Nothing but the lines below from the first through the one with "Using packages (80, 77)" should appear, printed exactly; please leave pictures out.

MATERIAL FOR THIS TASK
-=-=-
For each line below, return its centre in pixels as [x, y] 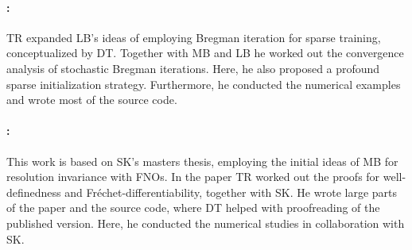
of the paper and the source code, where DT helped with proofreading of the [193, 208]
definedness [34, 192]
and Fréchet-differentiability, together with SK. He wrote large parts [231, 192]
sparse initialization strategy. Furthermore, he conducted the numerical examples [204, 84]
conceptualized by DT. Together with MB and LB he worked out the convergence [205, 53]
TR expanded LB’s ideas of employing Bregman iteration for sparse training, [194, 37]
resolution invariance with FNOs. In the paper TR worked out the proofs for [193, 177]
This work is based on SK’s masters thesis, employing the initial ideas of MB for [202, 161]
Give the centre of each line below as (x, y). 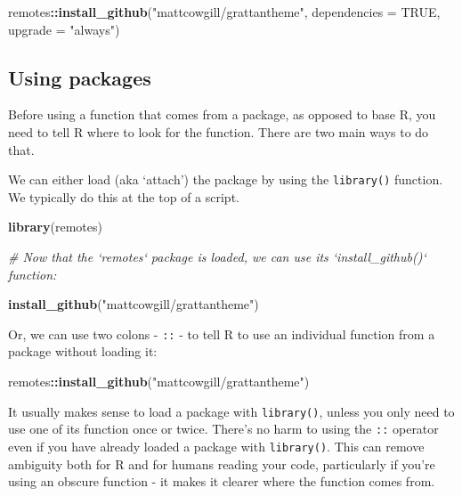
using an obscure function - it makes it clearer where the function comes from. (222, 481)
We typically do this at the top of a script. (124, 196)
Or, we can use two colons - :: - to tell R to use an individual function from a (222, 333)
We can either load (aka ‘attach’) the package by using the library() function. (226, 179)
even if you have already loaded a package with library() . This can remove (216, 446)
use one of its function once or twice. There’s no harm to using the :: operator (223, 429)
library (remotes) (55, 227)
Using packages (80, 77)
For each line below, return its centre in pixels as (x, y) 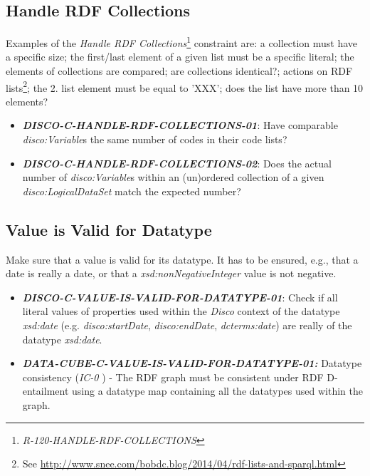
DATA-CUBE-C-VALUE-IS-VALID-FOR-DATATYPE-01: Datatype (192, 363)
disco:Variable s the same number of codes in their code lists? (155, 139)
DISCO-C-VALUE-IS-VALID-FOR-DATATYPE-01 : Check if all (180, 297)
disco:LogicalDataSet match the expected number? (132, 191)
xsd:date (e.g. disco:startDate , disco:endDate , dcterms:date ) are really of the (187, 325)
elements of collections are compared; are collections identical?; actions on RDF (179, 71)
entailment (46, 391)
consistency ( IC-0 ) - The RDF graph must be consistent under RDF (173, 377)
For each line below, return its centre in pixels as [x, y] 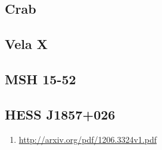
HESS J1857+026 [60, 114]
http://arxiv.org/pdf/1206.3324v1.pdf [88, 139]
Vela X [27, 44]
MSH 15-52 [40, 79]
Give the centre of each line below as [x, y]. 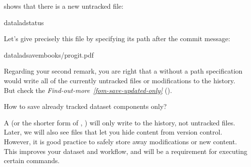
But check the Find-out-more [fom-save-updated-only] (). [88, 90]
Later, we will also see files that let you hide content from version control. [113, 132]
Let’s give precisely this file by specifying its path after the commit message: [117, 38]
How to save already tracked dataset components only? [85, 106]
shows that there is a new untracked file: [64, 6]
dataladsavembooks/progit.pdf [49, 54]
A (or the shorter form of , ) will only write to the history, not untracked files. [120, 122]
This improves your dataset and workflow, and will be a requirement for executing [126, 151]
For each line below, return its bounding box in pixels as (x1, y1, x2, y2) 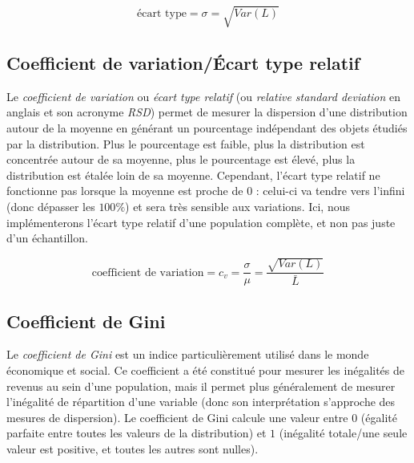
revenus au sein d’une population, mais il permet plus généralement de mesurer (6, 377, 396, 394)
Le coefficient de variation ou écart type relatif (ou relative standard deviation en (6, 87, 401, 104)
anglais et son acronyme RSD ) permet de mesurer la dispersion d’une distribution (6, 104, 408, 120)
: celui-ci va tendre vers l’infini (255, 182, 405, 199)
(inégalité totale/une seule (279, 424, 408, 441)
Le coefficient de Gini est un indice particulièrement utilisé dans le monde (6, 346, 369, 363)
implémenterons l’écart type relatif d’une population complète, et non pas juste (6, 213, 396, 230)
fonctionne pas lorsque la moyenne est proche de (6, 182, 243, 199)
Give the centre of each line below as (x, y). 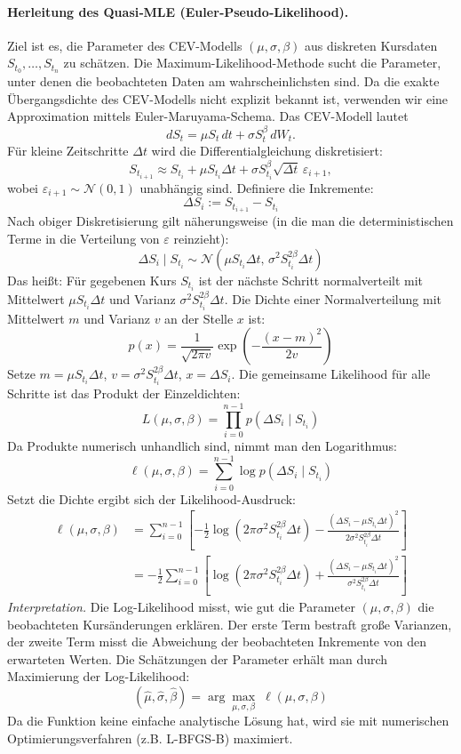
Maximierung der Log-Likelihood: (99, 676)
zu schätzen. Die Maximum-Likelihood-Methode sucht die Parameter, (252, 63)
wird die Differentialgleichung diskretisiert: (267, 151)
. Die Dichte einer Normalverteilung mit (333, 298)
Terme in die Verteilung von (83, 238)
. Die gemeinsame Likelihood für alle (331, 374)
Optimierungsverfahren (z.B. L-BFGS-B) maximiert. (150, 738)
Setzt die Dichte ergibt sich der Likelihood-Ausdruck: (151, 498)
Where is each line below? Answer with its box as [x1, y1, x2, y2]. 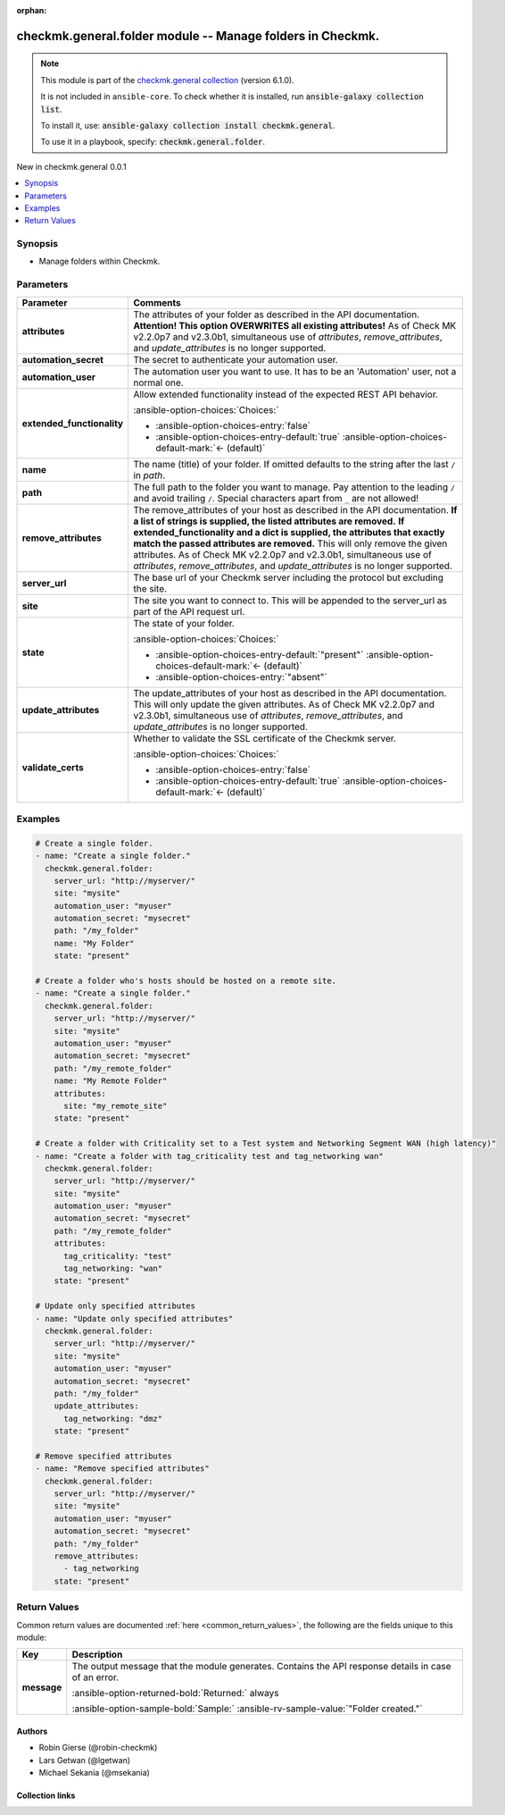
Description [71, 1649, 123, 1661]
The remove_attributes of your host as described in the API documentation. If [133, 503, 458, 516]
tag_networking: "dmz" [63, 1413, 163, 1424]
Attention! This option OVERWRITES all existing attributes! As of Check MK [133, 319, 457, 332]
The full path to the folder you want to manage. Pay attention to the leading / [133, 481, 455, 493]
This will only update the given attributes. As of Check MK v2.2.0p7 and [133, 698, 435, 710]
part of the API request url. [133, 605, 245, 618]
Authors [16, 1726, 48, 1736]
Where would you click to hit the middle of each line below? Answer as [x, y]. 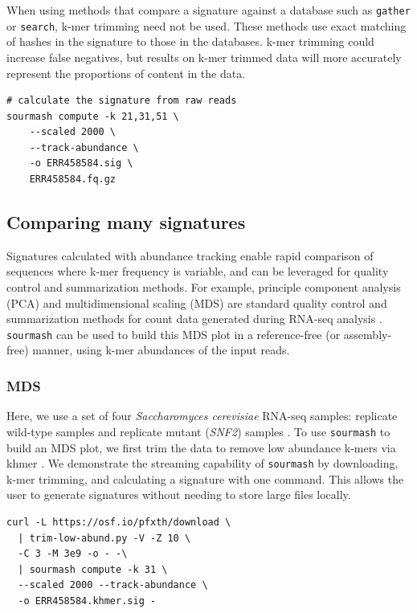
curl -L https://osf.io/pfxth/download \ [119, 522]
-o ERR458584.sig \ [81, 163]
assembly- [368, 334]
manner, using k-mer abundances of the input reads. [161, 350]
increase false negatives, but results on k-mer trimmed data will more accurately [204, 57]
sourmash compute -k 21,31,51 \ [93, 116]
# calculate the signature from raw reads [122, 101]
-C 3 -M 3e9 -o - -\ [73, 554]
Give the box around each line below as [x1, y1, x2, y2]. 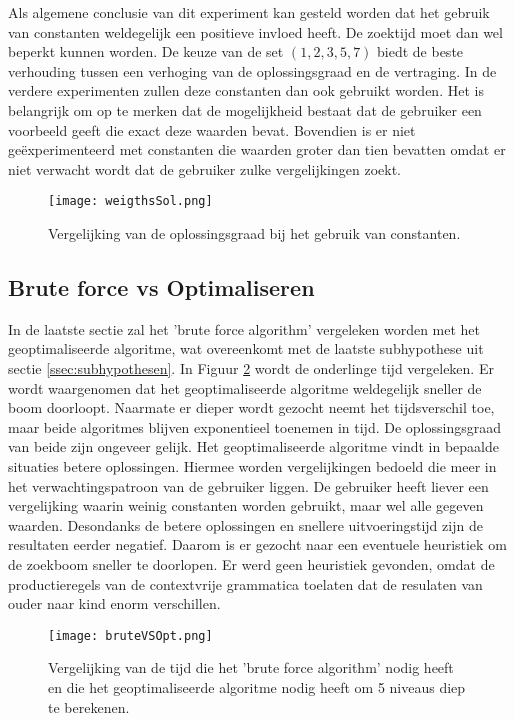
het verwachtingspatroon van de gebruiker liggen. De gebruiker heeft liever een [8, 475, 489, 496]
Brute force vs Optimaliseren [8, 271, 315, 302]
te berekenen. [48, 696, 130, 717]
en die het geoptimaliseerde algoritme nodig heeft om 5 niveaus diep [48, 676, 466, 697]
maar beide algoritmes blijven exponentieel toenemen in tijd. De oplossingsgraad [8, 416, 501, 437]
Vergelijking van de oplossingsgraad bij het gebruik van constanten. [48, 223, 461, 243]
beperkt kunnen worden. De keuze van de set [8, 41, 284, 62]
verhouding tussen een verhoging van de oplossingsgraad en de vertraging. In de [8, 60, 497, 81]
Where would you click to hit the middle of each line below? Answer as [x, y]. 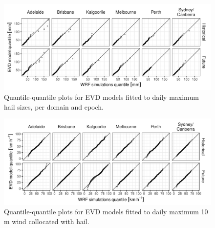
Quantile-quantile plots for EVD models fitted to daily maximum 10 [106, 212]
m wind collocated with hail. [47, 221]
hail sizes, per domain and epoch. [54, 106]
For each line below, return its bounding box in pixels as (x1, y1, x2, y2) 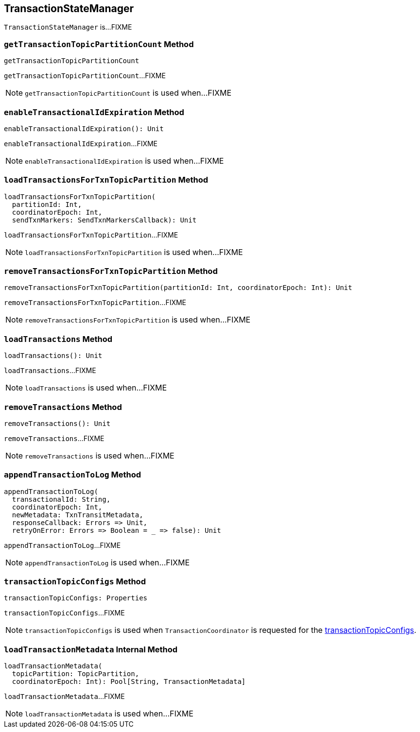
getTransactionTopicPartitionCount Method (4, 39, 194, 49)
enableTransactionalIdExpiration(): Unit (4, 124, 164, 133)
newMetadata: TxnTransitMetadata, (12, 511, 143, 519)
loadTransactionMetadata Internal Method (4, 644, 178, 654)
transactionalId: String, (12, 495, 111, 503)
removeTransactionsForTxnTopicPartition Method (4, 266, 218, 276)
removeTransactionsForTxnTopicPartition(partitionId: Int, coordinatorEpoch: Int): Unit (4, 284, 352, 292)
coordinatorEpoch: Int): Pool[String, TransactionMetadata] (12, 678, 246, 686)
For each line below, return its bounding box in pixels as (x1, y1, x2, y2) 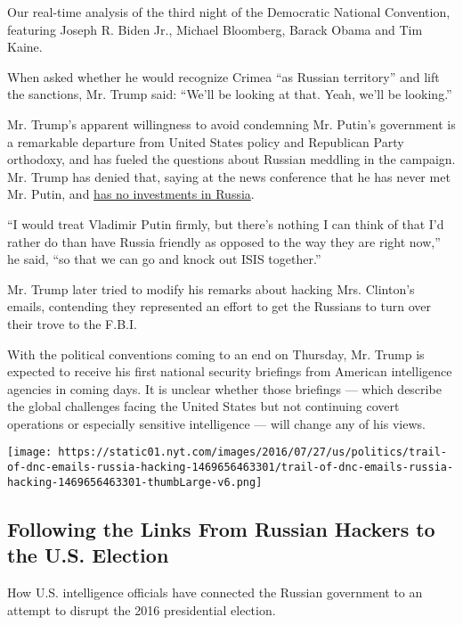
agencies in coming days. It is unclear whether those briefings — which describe (7, 379, 442, 398)
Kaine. (7, 37, 43, 56)
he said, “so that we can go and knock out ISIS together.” (7, 250, 321, 268)
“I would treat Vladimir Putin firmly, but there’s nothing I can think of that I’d (7, 214, 444, 233)
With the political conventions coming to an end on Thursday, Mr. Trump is (7, 344, 425, 363)
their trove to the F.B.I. (7, 314, 137, 333)
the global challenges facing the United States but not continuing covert (7, 397, 400, 415)
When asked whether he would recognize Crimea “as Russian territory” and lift (7, 67, 440, 86)
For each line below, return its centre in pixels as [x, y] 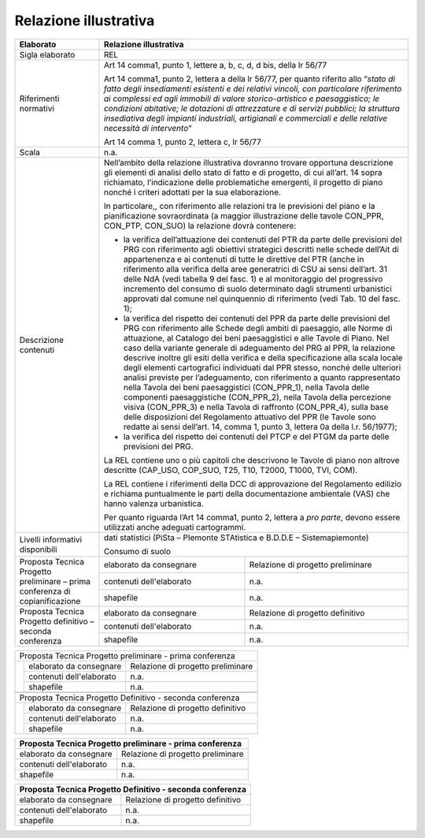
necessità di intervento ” [148, 128]
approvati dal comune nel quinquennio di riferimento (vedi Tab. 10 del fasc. [262, 298]
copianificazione [50, 601]
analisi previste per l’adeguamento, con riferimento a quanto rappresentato [262, 377]
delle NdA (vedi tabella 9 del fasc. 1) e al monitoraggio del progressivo [253, 278]
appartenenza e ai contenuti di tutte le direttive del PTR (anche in [244, 259]
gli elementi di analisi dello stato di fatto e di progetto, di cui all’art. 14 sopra [243, 172]
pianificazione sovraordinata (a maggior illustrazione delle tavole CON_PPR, [244, 215]
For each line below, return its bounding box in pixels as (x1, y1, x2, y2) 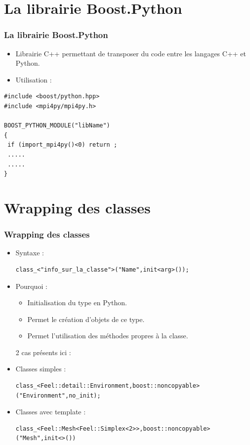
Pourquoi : (15, 281, 47, 291)
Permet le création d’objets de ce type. (27, 314, 145, 324)
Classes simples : (15, 364, 66, 374)
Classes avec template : (15, 406, 86, 417)
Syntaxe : (15, 247, 44, 258)
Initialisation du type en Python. (27, 297, 127, 308)
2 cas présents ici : (15, 347, 71, 357)
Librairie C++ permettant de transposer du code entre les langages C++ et (15, 48, 247, 58)
-=-=-
EXERCISE OUTPUT
For each line below, return its centre in pixels as [x, y] 
of the paper and the source code, where DT helped with proofreading of the [193, 208]
definedness [34, 192]
and Fréchet-differentiability, together with SK. He wrote large parts [231, 192]
sparse initialization strategy. Furthermore, he conducted the numerical examples [204, 84]
conceptualized by DT. Together with MB and LB he worked out the convergence [205, 53]
TR expanded LB’s ideas of employing Bregman iteration for sparse training, [194, 37]
resolution invariance with FNOs. In the paper TR worked out the proofs for [193, 177]
This work is based on SK’s masters thesis, employing the initial ideas of MB for [202, 161]
Give the centre of each line below as (x, y). 
using an obscure function - it makes it clearer where the function comes from. (222, 481)
We typically do this at the top of a script. (124, 196)
Or, we can use two colons - :: - to tell R to use an individual function from a (222, 333)
We can either load (aka ‘attach’) the package by using the library() function. (226, 179)
even if you have already loaded a package with library() . This can remove (216, 446)
use one of its function once or twice. There’s no harm to using the :: operator (223, 429)
library (remotes) (55, 227)
Using packages (80, 77)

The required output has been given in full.